No ZFS module meant no pool import. No pool meant no /home. No /home meant no authorized_keys. SSH was faithfully trying to authenticate me against a file that wasn’t there.

From diagnostics to a shell

Reading diagnostics through an 8-minute deploy cycle was painful. So the next iteration replaced the diagnostic dump with an interactive HTTP endpoint - a controller that accepts a command via POST and returns stdout, stderr, and exit code. One more agonizing deploy cycle, and then: instant command execution. I could now run any command on the server by sending a curl request to the plugin endpoint and reading the response.

The first thing I checked was who the Jellyfin process was running as:

uid=973(jellyfin) gid=973(jellyfin) groups=973(jellyfin),91(video),1000(myuser)

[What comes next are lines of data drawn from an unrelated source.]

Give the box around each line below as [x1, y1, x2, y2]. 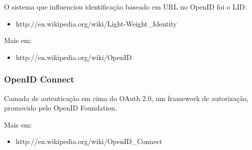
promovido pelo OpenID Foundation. [4, 102, 117, 113]
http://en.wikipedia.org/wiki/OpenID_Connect [15, 136, 162, 146]
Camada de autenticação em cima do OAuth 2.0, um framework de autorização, [4, 92, 248, 103]
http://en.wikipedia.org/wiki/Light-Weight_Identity [15, 18, 177, 28]
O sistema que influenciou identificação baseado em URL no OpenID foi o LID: [4, 1, 247, 11]
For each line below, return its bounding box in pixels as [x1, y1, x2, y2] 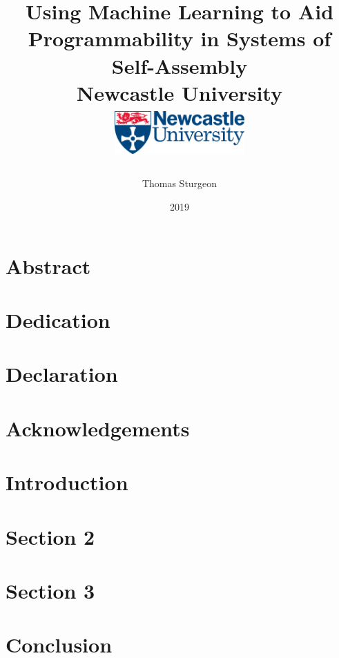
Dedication [6, 306, 110, 334]
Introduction [6, 468, 128, 496]
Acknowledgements [6, 414, 190, 442]
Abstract [6, 251, 91, 280]
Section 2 [6, 522, 95, 550]
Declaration [6, 360, 118, 388]
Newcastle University [77, 78, 282, 106]
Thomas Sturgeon [142, 176, 217, 191]
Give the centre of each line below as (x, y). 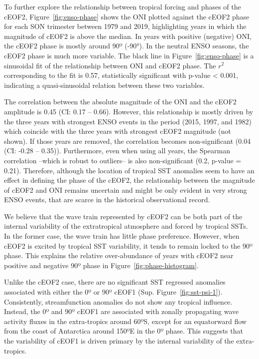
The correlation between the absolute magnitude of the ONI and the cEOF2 (120, 102)
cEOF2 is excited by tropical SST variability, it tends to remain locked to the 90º (128, 245)
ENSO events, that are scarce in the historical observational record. (107, 199)
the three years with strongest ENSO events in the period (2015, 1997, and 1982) (128, 121)
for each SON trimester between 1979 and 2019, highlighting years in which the (125, 26)
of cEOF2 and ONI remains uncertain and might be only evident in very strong (126, 189)
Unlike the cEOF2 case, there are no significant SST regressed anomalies (115, 282)
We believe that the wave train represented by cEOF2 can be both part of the (123, 216)
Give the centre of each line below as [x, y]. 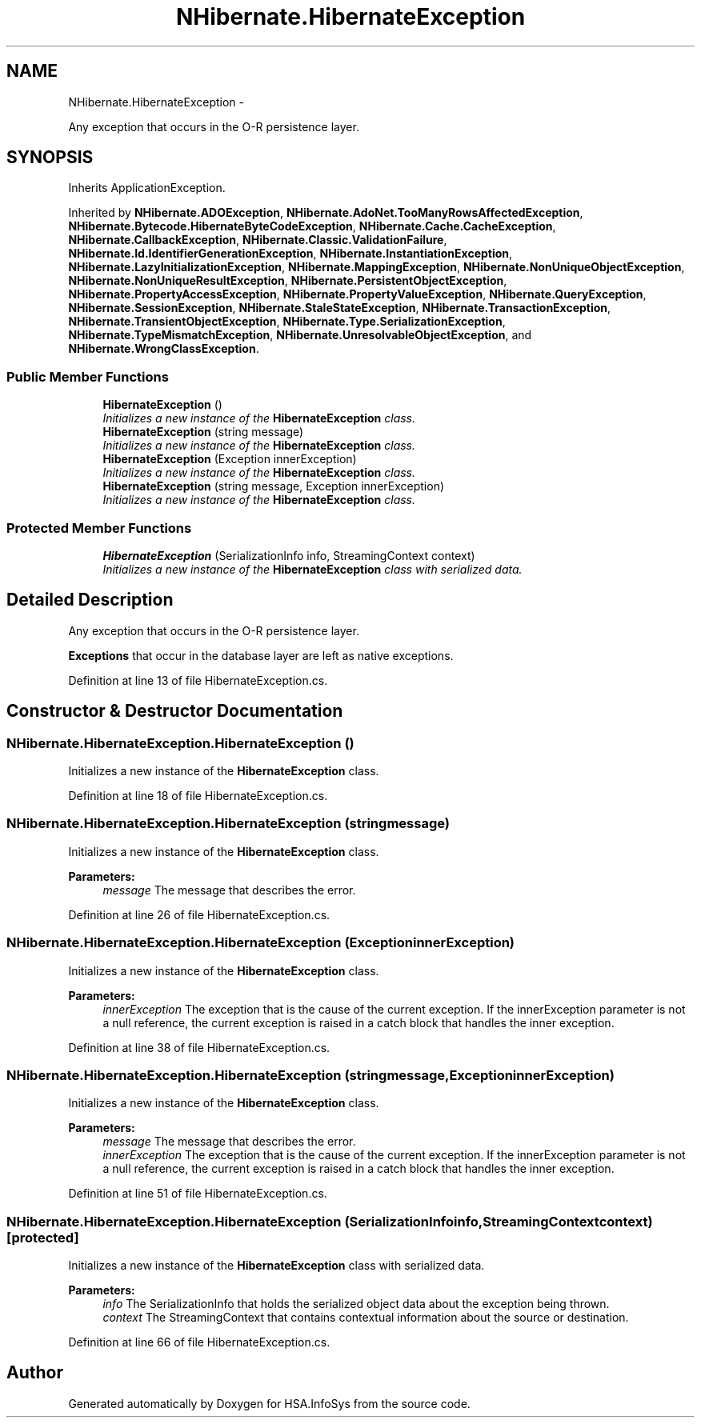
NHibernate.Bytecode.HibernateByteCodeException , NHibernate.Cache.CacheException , [312, 226]
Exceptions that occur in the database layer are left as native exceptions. [261, 655]
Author [35, 1373]
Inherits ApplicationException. [147, 188]
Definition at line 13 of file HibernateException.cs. [198, 680]
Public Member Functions [88, 376]
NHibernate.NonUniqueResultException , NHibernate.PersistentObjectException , [288, 281]
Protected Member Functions [99, 528]
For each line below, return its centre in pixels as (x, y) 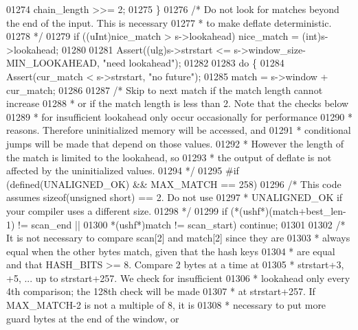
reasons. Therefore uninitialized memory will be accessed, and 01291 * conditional (179, 130)
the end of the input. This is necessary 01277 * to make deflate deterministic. (169, 22)
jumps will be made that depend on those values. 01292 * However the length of (175, 143)
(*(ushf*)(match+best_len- (288, 210)
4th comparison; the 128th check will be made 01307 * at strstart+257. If (161, 291)
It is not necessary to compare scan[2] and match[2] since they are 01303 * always (178, 238)
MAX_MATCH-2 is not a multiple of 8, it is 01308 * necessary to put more (166, 305)
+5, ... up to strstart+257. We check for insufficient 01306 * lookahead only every (178, 278)
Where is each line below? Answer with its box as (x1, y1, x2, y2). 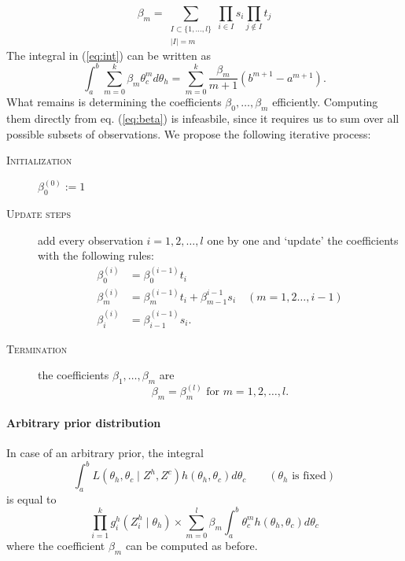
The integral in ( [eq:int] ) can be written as (6, 46, 211, 63)
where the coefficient (6, 537, 105, 554)
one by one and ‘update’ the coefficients (207, 231, 399, 248)
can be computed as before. (125, 537, 258, 554)
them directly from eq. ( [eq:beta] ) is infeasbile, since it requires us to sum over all (6, 109, 399, 126)
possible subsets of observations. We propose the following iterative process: (6, 125, 371, 142)
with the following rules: (38, 247, 154, 264)
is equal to (6, 490, 57, 507)
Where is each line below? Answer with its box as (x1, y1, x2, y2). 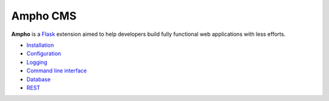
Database (26, 75, 51, 83)
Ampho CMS (11, 9, 77, 23)
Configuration (26, 50, 62, 57)
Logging (26, 58, 48, 66)
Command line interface (26, 67, 87, 74)
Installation (26, 41, 54, 49)
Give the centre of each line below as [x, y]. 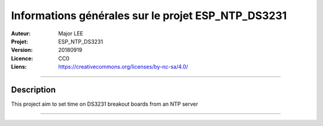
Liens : [19, 67]
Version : [22, 50]
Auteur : [21, 33]
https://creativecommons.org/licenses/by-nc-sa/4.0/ [123, 67]
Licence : [22, 58]
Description [33, 90]
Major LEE [71, 33]
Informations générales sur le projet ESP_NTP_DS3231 [149, 16]
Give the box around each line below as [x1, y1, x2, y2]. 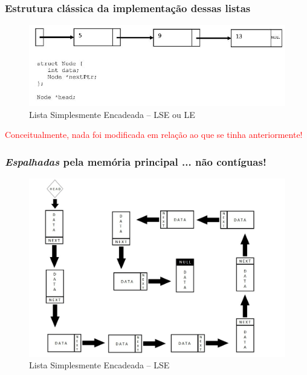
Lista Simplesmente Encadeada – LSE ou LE [29, 108, 195, 120]
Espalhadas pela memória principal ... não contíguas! [5, 154, 267, 169]
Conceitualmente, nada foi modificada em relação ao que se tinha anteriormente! [5, 128, 303, 141]

The Jellyfin user was in my user’s group - a workaround I’d set up ages ago so Jellyfin could access some family videos stored under my home directory. But I needed root to fix the storage layer. The interactive endpoint supported piping stdin, which meant I could feed a password to su. A few curl commands later, I had root access tunneled through the plugin’s endpoint over my VPN.

Getting SSH back

With root, I first tried to fix the real problem - rebuild ZFS for the new kernel. No luck. The third-party package repo was months behind. That would have to wait.

So I focused on the immediate goal: get SSH access back. My storage layout was the key. /home was a bind mount from /data/home on the root filesystem. Normally, the ZFS pool mounts over /data and provides the real content. But without ZFS, /data/home was an empty directory on XFS - empty, but writable.

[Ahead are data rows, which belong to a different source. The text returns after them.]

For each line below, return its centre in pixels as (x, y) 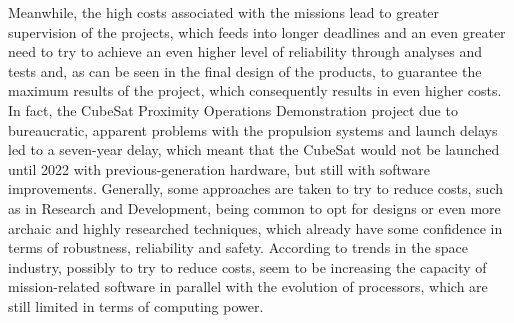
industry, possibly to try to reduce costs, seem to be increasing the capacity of (247, 266)
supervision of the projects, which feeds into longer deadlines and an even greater (257, 31)
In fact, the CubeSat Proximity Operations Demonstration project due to (233, 109)
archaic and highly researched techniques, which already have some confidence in (255, 227)
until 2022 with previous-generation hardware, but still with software (219, 168)
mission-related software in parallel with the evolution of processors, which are (248, 286)
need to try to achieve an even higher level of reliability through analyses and (245, 51)
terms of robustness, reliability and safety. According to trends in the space (238, 247)
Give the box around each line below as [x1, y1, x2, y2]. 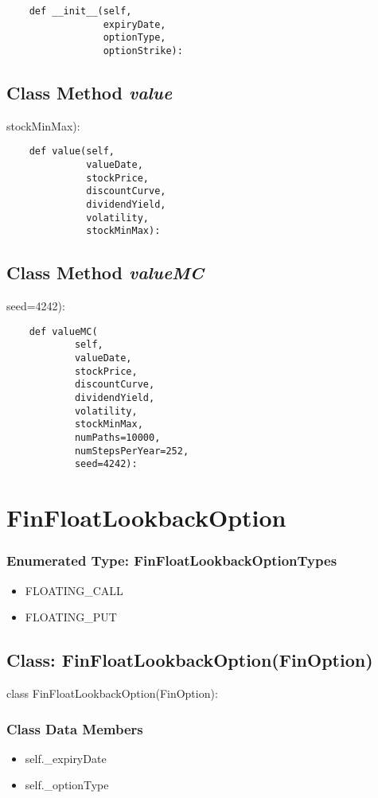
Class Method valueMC [6, 260, 204, 285]
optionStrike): [103, 45, 183, 56]
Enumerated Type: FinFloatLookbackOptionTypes [6, 551, 337, 570]
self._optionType [25, 777, 109, 793]
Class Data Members [6, 718, 143, 738]
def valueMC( [29, 325, 98, 337]
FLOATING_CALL [25, 582, 123, 598]
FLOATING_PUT [25, 609, 117, 625]
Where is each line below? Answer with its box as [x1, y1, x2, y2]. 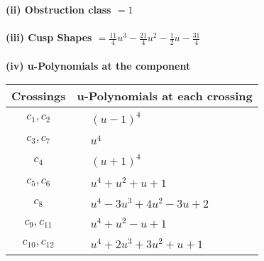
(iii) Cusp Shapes [6, 30, 92, 45]
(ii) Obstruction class [6, 2, 111, 16]
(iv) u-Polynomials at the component [6, 58, 191, 73]
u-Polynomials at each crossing [77, 87, 253, 105]
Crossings [11, 87, 66, 105]
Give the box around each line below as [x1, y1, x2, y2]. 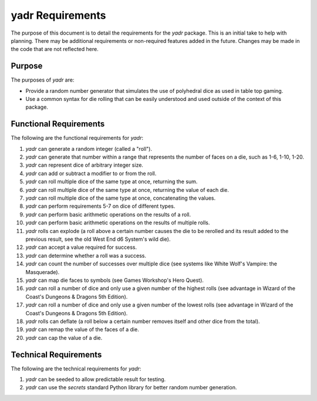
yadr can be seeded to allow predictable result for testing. [25, 376, 166, 383]
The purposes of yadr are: [11, 76, 75, 83]
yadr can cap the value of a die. [25, 334, 103, 341]
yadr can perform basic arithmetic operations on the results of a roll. [25, 211, 191, 218]
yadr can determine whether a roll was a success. [25, 252, 147, 259]
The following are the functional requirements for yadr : [11, 134, 144, 141]
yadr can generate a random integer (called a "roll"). [25, 145, 153, 152]
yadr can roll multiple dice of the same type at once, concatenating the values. [25, 194, 216, 202]

I created a temporary .ssh directory via the plugin endpoint, copied my public key from my laptop through it, and set the right ownership and permissions:

mkdir -p /data/home/myuser/.ssh
# copied authorized_keys content from my laptop via the plugin endpoint
chmod 700 /data/home/myuser/.ssh
chmod 600 /data/home/myuser/.ssh/authorized_keys
chown -R 1000:1000 /data/home/myuser/.ssh

Start sshd. Hold breath. Try the connection.

$ ssh myuser@server
Welcome to Arch Linux!

I was in. From this point on, the rest was standard Linux troubleshooting.

Act IV: The Real Fix

With proper SSH access, everything became routine sysadmin work.

The third-party archzfs repo was months behind upstream, but the AUR had an OpenZFS package built for my exact kernel. After some dependency wrangling, I built and installed it.

$ sudo modprobe zfs
$ sudo zpool import
  pool: data
    state: ONLINE

The pool was healthy. Every byte intact. Months of data, configs, the real authorized_keys, all safe.

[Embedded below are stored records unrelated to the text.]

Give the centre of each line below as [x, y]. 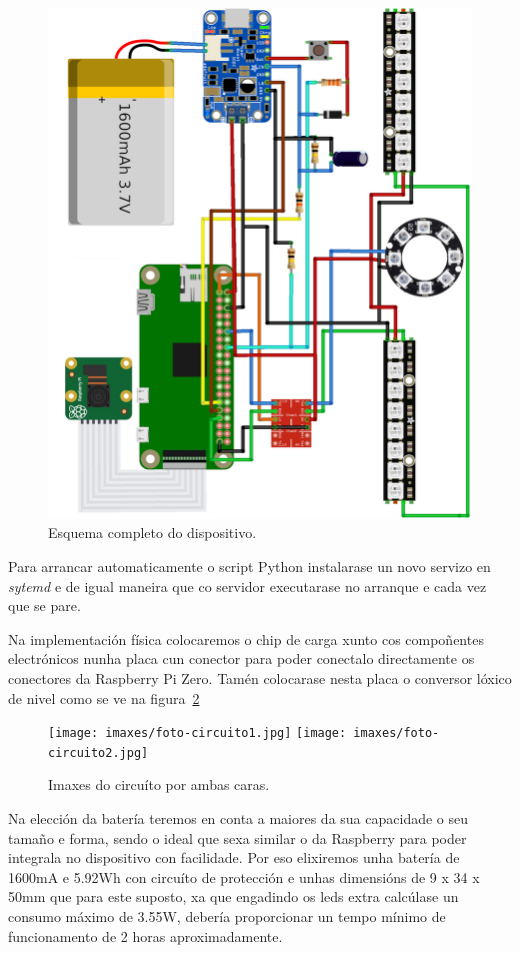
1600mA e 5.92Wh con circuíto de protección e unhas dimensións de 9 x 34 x [244, 876]
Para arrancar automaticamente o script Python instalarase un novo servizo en [249, 565]
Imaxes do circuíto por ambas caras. [159, 784]
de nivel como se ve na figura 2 [104, 697]
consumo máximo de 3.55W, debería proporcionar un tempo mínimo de [227, 916]
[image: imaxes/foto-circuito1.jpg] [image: [197, 733]
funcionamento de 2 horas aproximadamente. [145, 935]
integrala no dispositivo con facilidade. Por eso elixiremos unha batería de [234, 857]
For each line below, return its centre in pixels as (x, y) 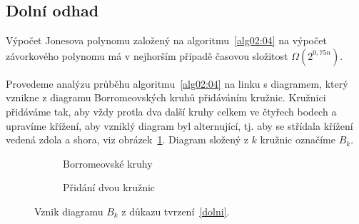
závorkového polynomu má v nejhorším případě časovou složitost (147, 55)
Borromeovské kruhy (108, 163)
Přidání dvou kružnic (109, 187)
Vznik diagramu (69, 211)
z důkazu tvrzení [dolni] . (176, 211)
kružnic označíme (298, 139)
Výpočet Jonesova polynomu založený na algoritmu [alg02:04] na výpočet (166, 40)
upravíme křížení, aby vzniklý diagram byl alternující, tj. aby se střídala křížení (179, 125)
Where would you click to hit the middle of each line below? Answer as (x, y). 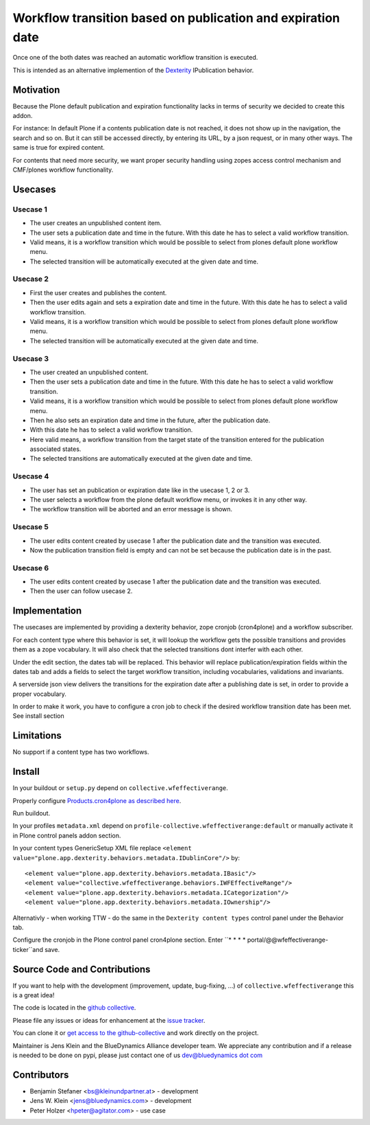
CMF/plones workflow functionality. (63, 170)
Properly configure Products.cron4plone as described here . (97, 800)
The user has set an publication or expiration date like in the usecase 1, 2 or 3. (140, 490)
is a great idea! (34, 995)
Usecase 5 (31, 527)
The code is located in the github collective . (74, 1008)
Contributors (41, 1075)
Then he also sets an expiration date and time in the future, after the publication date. (150, 420)
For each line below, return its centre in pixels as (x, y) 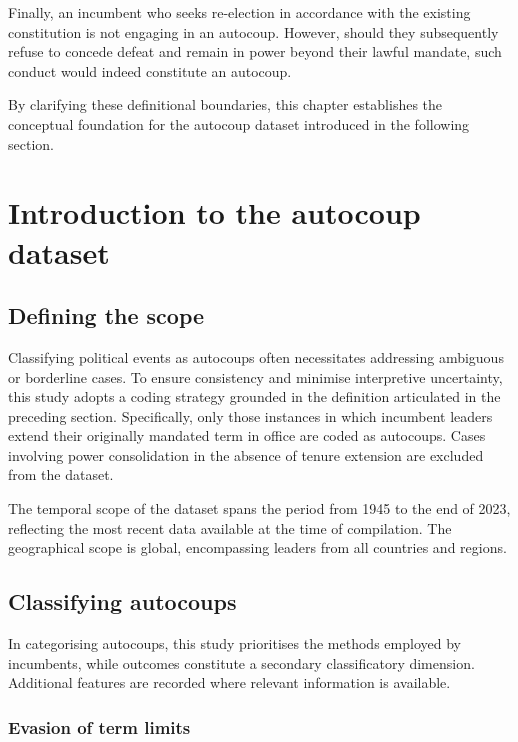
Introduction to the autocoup (214, 212)
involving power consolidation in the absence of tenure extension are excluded (246, 454)
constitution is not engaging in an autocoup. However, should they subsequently (253, 31)
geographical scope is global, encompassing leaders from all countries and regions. (257, 547)
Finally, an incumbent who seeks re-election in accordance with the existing (239, 12)
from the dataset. (61, 474)
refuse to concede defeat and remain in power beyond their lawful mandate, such (255, 51)
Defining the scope (106, 315)

Before rebooting, I set up a proper safety net this time: temporary password auth and root login as a fallback, rebuilt initramfs with the ZFS hook, verified the boot chain end to end. I wasn’t going to get locked out twice.

$ sudo reboot

Thirty seconds of holding my breath.

$ ssh myuser@server

In. ZFS mounted. Home directory intact. Everything back.

What I Learned

Honestly, one thing: always have a second way in. I need a PiKVM, or an IPMI card, or a serial console - some out-of-band access that doesn’t depend on the operating system being in a working state. Everything else - the silent DKMS failure, the ZFS license situation, the storage-dependent SSH keys - all of that becomes a minor inconvenience if you can get to a console remotely. Without it, I was reduced to building C# plugins for a media server at 2am with an AI assistant, running shell commands through curl over a movie streaming API. It worked, and it makes a good story. I’d rather not do it again.